翻雨抱着秦娥,秦娥又抱着丹歌,三人搂成一团,滚了一小段距离。秦娥啜泣道:“真没想到,妹妹还能与两位姐姐一同走出黑压压的树林,既没饿死,也没吓死!”
丹歌道:“多亏妹妹沉着应战,当机立断!”
“妹妹幸好有两位姐姐与敢斗的竭力帮衬!”
翻雨说:“可惜俺的亲兄长没跟着走出来。”
丹歌抹着泪水:“多好的大哥,不愧为曳落河!但愿往后你我还能途经此地,祭扫他的坟墓。”
敢斗撂下封驭、宝卷过来了,坐在秦娥身边道:“到了一望无际的平地,就等于同时暴露了,所以赶紧重新上路要紧,汝水还远着哩,剩下的天数又短缺了几日。
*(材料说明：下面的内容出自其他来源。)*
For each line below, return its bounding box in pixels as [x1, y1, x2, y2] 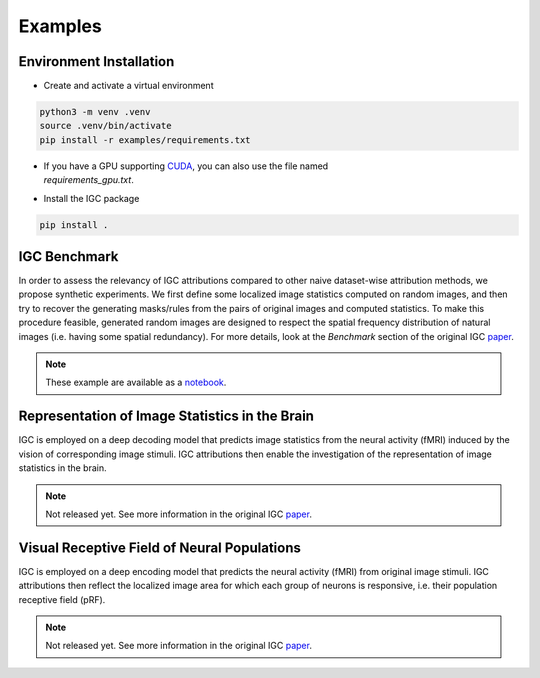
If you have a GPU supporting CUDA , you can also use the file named [43, 160, 329, 172]
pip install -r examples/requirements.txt [39, 134, 251, 145]
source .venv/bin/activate [39, 120, 172, 132]
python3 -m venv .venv [39, 106, 151, 118]
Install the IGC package [43, 192, 140, 204]
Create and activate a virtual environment [43, 80, 214, 92]
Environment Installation [18, 53, 175, 70]
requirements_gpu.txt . [43, 174, 134, 186]

”
秦娥当即起身,拍着巴掌要众人疾步前行,能赶多少路就赶多少路,实在疲乏了,就地歇息,随后再走。
宝卷还惦记剩下的大虫肉,拍了拍背上扛着的一大块道:“秦娥姑娘,赶路没问题,可我的肚皮又空空如也了,怎么是好?”
“封驭也是哩!”
秦娥断然道:“先走后吃!实在想吃,便吃生的。”
宝卷抱怨道:“生的如何吃,你叫猪瘦生火做了吃嘛。”
秦娥不再理睬他俩,一马当先走在最前头,挥手道:“这两日不妨多走一些路,先紧后松!”
翻雨、丹歌、敢斗雄纠纠、气昂昂跟上了,猪瘦、羊肥也跟上了。
宝卷、封驭却原地不动,闭着眼睛你靠在我背上、我靠在你背上。宝卷说:“不怕,横竖有不少大虫肉背在身上,饿不死的!”
渐渐,秦娥等人的身影不见了,呼呼的朔风大而又大。宝卷忽然恐慌,霍地站起,肥滚滚的身子向前走去,一路回头说:“手头没火石,做不得熟肉吃,仍要饿死哩!”
封驭本睡着了,听见表兄吆喝,睁开眼睛,看见他已追秦娥等人而去,便哭着起身,狂呼穷追宝卷道:“表兄不害臊,竟自顾自去了,也不叫我一声!”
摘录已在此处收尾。